▸ **TO DO**:
Each record must appear in your answer exactly as it does below.

▸ **MATERIAL PROVIDED**:
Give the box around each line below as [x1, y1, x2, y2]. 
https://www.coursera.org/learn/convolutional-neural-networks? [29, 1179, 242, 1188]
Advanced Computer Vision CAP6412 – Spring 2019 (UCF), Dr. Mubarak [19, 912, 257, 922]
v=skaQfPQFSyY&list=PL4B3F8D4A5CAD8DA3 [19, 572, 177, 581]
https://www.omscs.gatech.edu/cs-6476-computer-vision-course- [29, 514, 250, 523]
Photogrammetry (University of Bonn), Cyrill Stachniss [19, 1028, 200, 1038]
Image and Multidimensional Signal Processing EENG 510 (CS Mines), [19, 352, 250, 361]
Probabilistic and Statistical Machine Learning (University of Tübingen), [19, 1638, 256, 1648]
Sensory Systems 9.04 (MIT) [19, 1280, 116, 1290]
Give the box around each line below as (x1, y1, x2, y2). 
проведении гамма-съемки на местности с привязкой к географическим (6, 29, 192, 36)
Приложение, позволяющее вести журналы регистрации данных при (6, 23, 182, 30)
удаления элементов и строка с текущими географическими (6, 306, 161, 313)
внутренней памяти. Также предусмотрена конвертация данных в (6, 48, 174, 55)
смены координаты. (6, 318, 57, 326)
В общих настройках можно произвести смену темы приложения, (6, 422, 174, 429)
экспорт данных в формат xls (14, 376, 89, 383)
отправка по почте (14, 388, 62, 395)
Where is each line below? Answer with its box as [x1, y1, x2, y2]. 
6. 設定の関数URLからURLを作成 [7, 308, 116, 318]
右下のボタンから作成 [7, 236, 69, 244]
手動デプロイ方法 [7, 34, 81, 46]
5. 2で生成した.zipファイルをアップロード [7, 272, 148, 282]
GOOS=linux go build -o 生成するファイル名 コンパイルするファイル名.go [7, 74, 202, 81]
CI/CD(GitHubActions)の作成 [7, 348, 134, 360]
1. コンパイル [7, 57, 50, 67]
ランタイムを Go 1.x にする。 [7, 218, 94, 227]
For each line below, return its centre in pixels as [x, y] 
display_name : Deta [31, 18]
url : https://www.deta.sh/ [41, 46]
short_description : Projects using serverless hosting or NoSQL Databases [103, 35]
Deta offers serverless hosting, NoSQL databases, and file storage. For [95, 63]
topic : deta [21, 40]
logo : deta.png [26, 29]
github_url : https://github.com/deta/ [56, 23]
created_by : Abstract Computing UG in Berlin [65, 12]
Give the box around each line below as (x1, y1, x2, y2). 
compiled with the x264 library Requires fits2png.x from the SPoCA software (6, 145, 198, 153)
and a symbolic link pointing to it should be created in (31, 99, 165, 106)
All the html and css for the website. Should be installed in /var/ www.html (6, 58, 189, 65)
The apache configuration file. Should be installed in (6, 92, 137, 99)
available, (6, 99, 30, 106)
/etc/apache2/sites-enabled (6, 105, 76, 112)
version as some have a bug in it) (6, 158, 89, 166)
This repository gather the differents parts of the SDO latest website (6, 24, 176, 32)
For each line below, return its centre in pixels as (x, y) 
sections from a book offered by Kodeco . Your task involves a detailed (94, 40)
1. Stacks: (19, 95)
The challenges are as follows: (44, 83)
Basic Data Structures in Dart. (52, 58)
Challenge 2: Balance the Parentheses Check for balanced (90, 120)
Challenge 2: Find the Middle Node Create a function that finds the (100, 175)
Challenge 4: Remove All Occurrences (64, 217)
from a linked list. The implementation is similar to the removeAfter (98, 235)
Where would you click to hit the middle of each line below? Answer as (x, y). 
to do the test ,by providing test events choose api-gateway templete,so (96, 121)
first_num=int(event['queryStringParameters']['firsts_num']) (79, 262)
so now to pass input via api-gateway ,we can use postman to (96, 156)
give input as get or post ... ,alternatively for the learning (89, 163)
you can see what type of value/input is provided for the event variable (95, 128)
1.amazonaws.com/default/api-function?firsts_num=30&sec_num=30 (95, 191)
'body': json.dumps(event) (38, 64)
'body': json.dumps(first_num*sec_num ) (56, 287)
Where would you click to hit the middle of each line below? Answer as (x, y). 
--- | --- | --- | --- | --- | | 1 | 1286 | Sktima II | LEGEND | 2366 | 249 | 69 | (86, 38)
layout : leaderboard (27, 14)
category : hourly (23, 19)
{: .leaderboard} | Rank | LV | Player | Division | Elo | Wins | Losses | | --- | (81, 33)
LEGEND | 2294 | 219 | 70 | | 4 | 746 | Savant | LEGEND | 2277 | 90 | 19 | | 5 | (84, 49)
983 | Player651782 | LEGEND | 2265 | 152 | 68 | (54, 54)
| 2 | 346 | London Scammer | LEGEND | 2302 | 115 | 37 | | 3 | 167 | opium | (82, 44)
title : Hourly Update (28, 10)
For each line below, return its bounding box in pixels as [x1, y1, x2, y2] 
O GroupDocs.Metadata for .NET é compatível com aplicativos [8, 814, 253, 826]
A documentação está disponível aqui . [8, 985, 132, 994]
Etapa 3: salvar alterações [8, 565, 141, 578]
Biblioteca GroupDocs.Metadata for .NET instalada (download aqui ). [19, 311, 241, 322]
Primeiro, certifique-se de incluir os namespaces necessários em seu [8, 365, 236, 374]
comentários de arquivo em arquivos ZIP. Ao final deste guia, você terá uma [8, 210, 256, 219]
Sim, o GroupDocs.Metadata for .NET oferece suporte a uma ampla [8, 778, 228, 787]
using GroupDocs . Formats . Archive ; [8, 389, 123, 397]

▸ **ANSWER FOR THE TASK**:
Give the box around each line below as [x1, y1, x2, y2]. 
https://www.coursera.org/learn/convolutional-neural-networks? [29, 1179, 242, 1188]
Advanced Computer Vision CAP6412 – Spring 2019 (UCF), Dr. Mubarak [19, 912, 257, 922]
v=skaQfPQFSyY&list=PL4B3F8D4A5CAD8DA3 [19, 572, 177, 581]
https://www.omscs.gatech.edu/cs-6476-computer-vision-course- [29, 514, 250, 523]
Photogrammetry (University of Bonn), Cyrill Stachniss [19, 1028, 200, 1038]
Image and Multidimensional Signal Processing EENG 510 (CS Mines), [19, 352, 250, 361]
Probabilistic and Statistical Machine Learning (University of Tübingen), [19, 1638, 256, 1648]
Sensory Systems 9.04 (MIT) [19, 1280, 116, 1290]
Give the box around each line below as (x1, y1, x2, y2). 
проведении гамма-съемки на местности с привязкой к географическим (6, 29, 192, 36)
Приложение, позволяющее вести журналы регистрации данных при (6, 23, 182, 30)
удаления элементов и строка с текущими географическими (6, 306, 161, 313)
внутренней памяти. Также предусмотрена конвертация данных в (6, 48, 174, 55)
смены координаты. (6, 318, 57, 326)
В общих настройках можно произвести смену темы приложения, (6, 422, 174, 429)
экспорт данных в формат xls (14, 376, 89, 383)
отправка по почте (14, 388, 62, 395)
Where is each line below? Answer with its box as [x1, y1, x2, y2]. 
6. 設定の関数URLからURLを作成 [7, 308, 116, 318]
右下のボタンから作成 [7, 236, 69, 244]
手動デプロイ方法 [7, 34, 81, 46]
5. 2で生成した.zipファイルをアップロード [7, 272, 148, 282]
GOOS=linux go build -o 生成するファイル名 コンパイルするファイル名.go [7, 74, 202, 81]
CI/CD(GitHubActions)の作成 [7, 348, 134, 360]
1. コンパイル [7, 57, 50, 67]
ランタイムを Go 1.x にする。 [7, 218, 94, 227]
For each line below, return its centre in pixels as [x, y] 
display_name : Deta [31, 18]
url : https://www.deta.sh/ [41, 46]
short_description : Projects using serverless hosting or NoSQL Databases [103, 35]
Deta offers serverless hosting, NoSQL databases, and file storage. For [95, 63]
topic : deta [21, 40]
logo : deta.png [26, 29]
github_url : https://github.com/deta/ [56, 23]
created_by : Abstract Computing UG in Berlin [65, 12]
Give the box around each line below as (x1, y1, x2, y2). 
compiled with the x264 library Requires fits2png.x from the SPoCA software (6, 145, 198, 153)
and a symbolic link pointing to it should be created in (31, 99, 165, 106)
All the html and css for the website. Should be installed in /var/ www.html (6, 58, 189, 65)
The apache configuration file. Should be installed in (6, 92, 137, 99)
available, (6, 99, 30, 106)
/etc/apache2/sites-enabled (6, 105, 76, 112)
version as some have a bug in it) (6, 158, 89, 166)
This repository gather the differents parts of the SDO latest website (6, 24, 176, 32)
For each line below, return its centre in pixels as (x, y) 
sections from a book offered by Kodeco . Your task involves a detailed (94, 40)
1. Stacks: (19, 95)
The challenges are as follows: (44, 83)
Basic Data Structures in Dart. (52, 58)
Challenge 2: Balance the Parentheses Check for balanced (90, 120)
Challenge 2: Find the Middle Node Create a function that finds the (100, 175)
Challenge 4: Remove All Occurrences (64, 217)
from a linked list. The implementation is similar to the removeAfter (98, 235)
Where would you click to hit the middle of each line below? Answer as (x, y). 
to do the test ,by providing test events choose api-gateway templete,so (96, 121)
first_num=int(event['queryStringParameters']['firsts_num']) (79, 262)
so now to pass input via api-gateway ,we can use postman to (96, 156)
give input as get or post ... ,alternatively for the learning (89, 163)
you can see what type of value/input is provided for the event variable (95, 128)
1.amazonaws.com/default/api-function?firsts_num=30&sec_num=30 (95, 191)
'body': json.dumps(event) (38, 64)
'body': json.dumps(first_num*sec_num ) (56, 287)
Where would you click to hit the middle of each line below? Answer as (x, y). 
--- | --- | --- | --- | --- | | 1 | 1286 | Sktima II | LEGEND | 2366 | 249 | 69 | (86, 38)
layout : leaderboard (27, 14)
category : hourly (23, 19)
{: .leaderboard} | Rank | LV | Player | Division | Elo | Wins | Losses | | --- | (81, 33)
LEGEND | 2294 | 219 | 70 | | 4 | 746 | Savant | LEGEND | 2277 | 90 | 19 | | 5 | (84, 49)
983 | Player651782 | LEGEND | 2265 | 152 | 68 | (54, 54)
| 2 | 346 | London Scammer | LEGEND | 2302 | 115 | 37 | | 3 | 167 | opium | (82, 44)
title : Hourly Update (28, 10)
For each line below, return its bounding box in pixels as [x1, y1, x2, y2] 
O GroupDocs.Metadata for .NET é compatível com aplicativos [8, 814, 253, 826]
A documentação está disponível aqui . [8, 985, 132, 994]
Etapa 3: salvar alterações [8, 565, 141, 578]
Biblioteca GroupDocs.Metadata for .NET instalada (download aqui ). [19, 311, 241, 322]
Primeiro, certifique-se de incluir os namespaces necessários em seu [8, 365, 236, 374]
comentários de arquivo em arquivos ZIP. Ao final deste guia, você terá uma [8, 210, 256, 219]
Sim, o GroupDocs.Metadata for .NET oferece suporte a uma ampla [8, 778, 228, 787]
using GroupDocs . Formats . Archive ; [8, 389, 123, 397]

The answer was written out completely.